И снова застучал ножиком по столу. Придвинул к Пашке наструганное полупрозрачными ломтиками сало.
— Чай будешь?
— А хлеб? — спросил Пашка.
— А хлеба нет, — Прыгун пожал плечами.
Отвернулся, пошарил глазами по кухонным полкам и развел руками:
— Знаешь, и чая тоже нет.
Они одновременно посмотрели на сало. Пашка взял один кусочек и откусил. Было, на удивление, вкусно.

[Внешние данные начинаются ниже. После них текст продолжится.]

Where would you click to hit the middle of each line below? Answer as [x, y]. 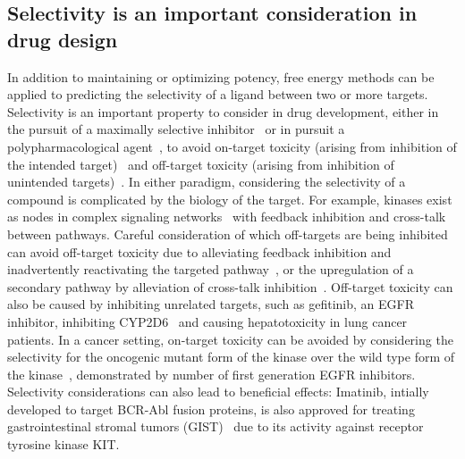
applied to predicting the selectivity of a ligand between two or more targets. [218, 94]
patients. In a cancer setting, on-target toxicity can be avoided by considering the [230, 339]
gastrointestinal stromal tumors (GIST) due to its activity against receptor [216, 426]
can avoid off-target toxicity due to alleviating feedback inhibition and [199, 251]
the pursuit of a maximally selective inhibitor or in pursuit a [176, 129]
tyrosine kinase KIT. [63, 444]
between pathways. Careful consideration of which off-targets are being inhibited [228, 234]
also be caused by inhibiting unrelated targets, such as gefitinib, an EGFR [211, 304]
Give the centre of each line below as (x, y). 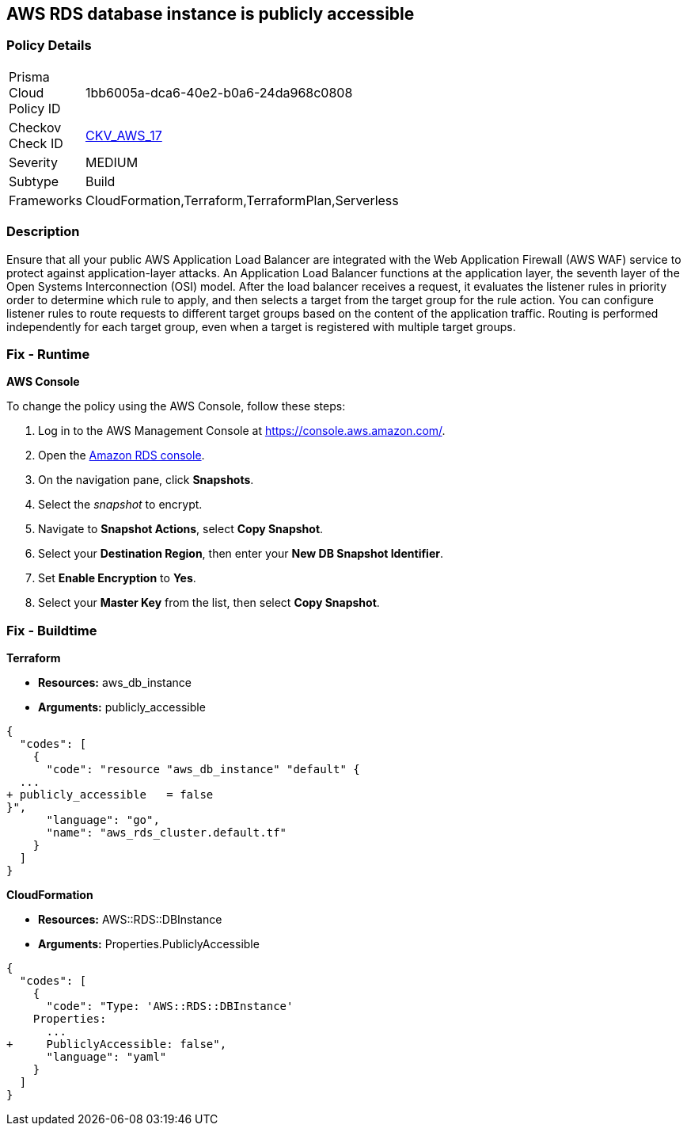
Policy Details (49, 46)
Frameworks (46, 200)
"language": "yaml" (106, 1057)
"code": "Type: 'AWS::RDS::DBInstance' (170, 1006)
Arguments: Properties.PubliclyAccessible (149, 944)
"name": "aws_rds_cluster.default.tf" (167, 833)
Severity (33, 162)
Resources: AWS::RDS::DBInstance (130, 920)
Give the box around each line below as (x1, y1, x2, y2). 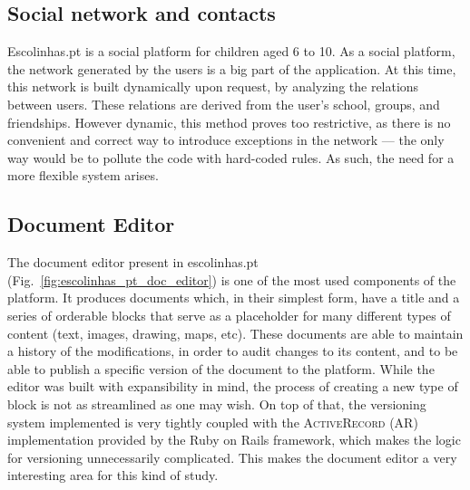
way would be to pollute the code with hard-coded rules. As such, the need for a (7, 148, 455, 167)
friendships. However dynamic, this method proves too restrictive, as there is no (7, 112, 451, 131)
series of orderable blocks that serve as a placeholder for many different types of (7, 305, 451, 324)
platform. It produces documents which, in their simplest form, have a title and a (7, 288, 460, 307)
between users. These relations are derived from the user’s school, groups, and (7, 94, 440, 113)
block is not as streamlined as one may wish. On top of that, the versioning (7, 394, 426, 413)
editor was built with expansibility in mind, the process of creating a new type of (7, 377, 458, 396)
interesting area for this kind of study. (7, 466, 219, 485)
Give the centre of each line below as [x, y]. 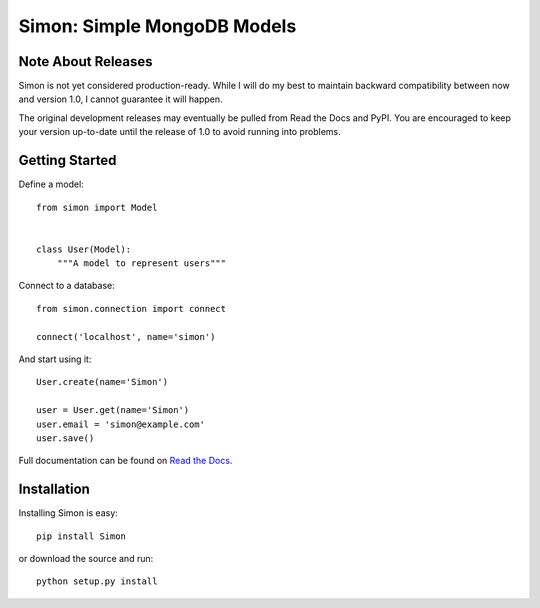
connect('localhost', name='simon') [126, 336]
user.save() [65, 438]
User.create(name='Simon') [102, 382]
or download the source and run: [86, 559]
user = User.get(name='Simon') [113, 410]
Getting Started [67, 160]
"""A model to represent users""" [141, 263]
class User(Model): [84, 249]
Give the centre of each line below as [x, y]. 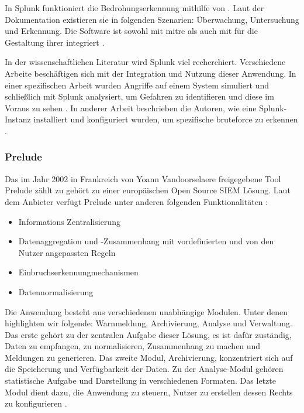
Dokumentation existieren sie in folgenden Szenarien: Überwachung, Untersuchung [152, 19]
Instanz [18, 119]
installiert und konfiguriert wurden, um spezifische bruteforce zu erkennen [166, 119]
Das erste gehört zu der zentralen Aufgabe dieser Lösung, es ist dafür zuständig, [148, 334]
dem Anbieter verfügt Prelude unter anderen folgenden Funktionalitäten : [137, 201]
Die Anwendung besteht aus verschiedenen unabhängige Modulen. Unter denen [146, 311]
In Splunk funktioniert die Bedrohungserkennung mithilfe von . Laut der [134, 8]
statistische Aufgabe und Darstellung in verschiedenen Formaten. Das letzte [140, 380]
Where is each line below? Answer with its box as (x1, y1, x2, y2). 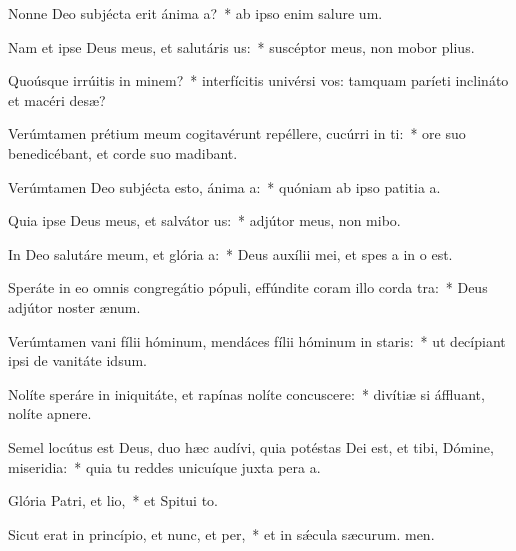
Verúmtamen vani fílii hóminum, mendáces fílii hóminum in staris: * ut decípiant (8, 330, 506, 351)
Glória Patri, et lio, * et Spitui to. (8, 490, 219, 511)
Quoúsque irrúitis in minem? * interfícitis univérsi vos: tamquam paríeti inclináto (8, 70, 509, 91)
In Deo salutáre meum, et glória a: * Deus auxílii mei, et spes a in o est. (8, 243, 453, 264)
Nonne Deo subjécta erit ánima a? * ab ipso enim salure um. (8, 3, 383, 23)
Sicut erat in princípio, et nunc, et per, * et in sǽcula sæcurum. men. (8, 523, 435, 544)
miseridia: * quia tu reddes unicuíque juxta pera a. (8, 456, 321, 477)
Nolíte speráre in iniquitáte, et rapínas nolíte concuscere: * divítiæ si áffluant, (8, 383, 485, 404)
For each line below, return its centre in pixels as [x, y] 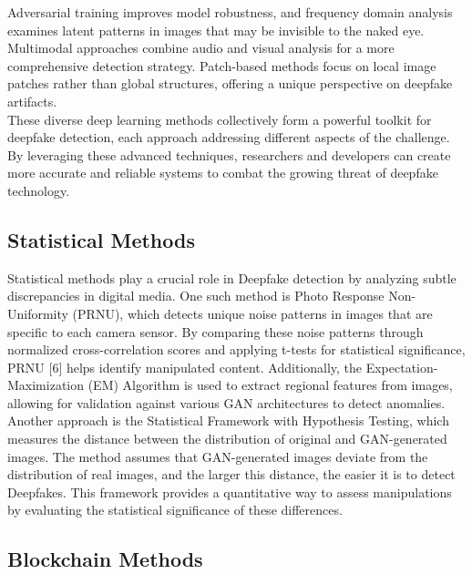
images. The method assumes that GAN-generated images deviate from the [218, 456]
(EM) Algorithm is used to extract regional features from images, [270, 385]
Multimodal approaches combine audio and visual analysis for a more [201, 48]
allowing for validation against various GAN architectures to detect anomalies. [226, 402]
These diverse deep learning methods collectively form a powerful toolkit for [220, 119]
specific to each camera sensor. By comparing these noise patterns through [215, 331]
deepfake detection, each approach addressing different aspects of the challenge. [229, 137]
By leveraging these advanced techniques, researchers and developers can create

— Я тебя сегодня напугал, наверное, — Прыгун продолжал говорить в том же доверительном тоне. — Ты бы убежал, если бы я тебя просто позвал. А куда ты щенков собирался нести?
— Не знаю, — мотнул головой Пашка. — Их Пасюк топит все время. А мы спасаем.
— Сколько спасли? — заинтересованно вытянул шею Прыгун.
— Нисколько, — угрюмо ответил Пашка и откусил еще кусочек сала. — Без хлеба как-то не очень…
— А ничего, — закивал головой дружелюбный враг, — ты кусай помаленьку, и будет почти как с хлебом.
— Я кусаю, — уныло протянул Пашка.
Ему вдруг стало грустно-грустно.
— Да брось ты! Подумаешь, щенки! Никуда они не убегут, — Прыгун потянулся через стол и хлопнул первоклашку по плечу. — Я дам тебе денег, и ты купишь им мяса. Тебе родители деньги дают?
Пашка помотал головой.
— Вот, — длинная рука бросила на стол синенькую пятирублевку. — Этого тебе на неделю хватит. А когда закончится, еще приходи.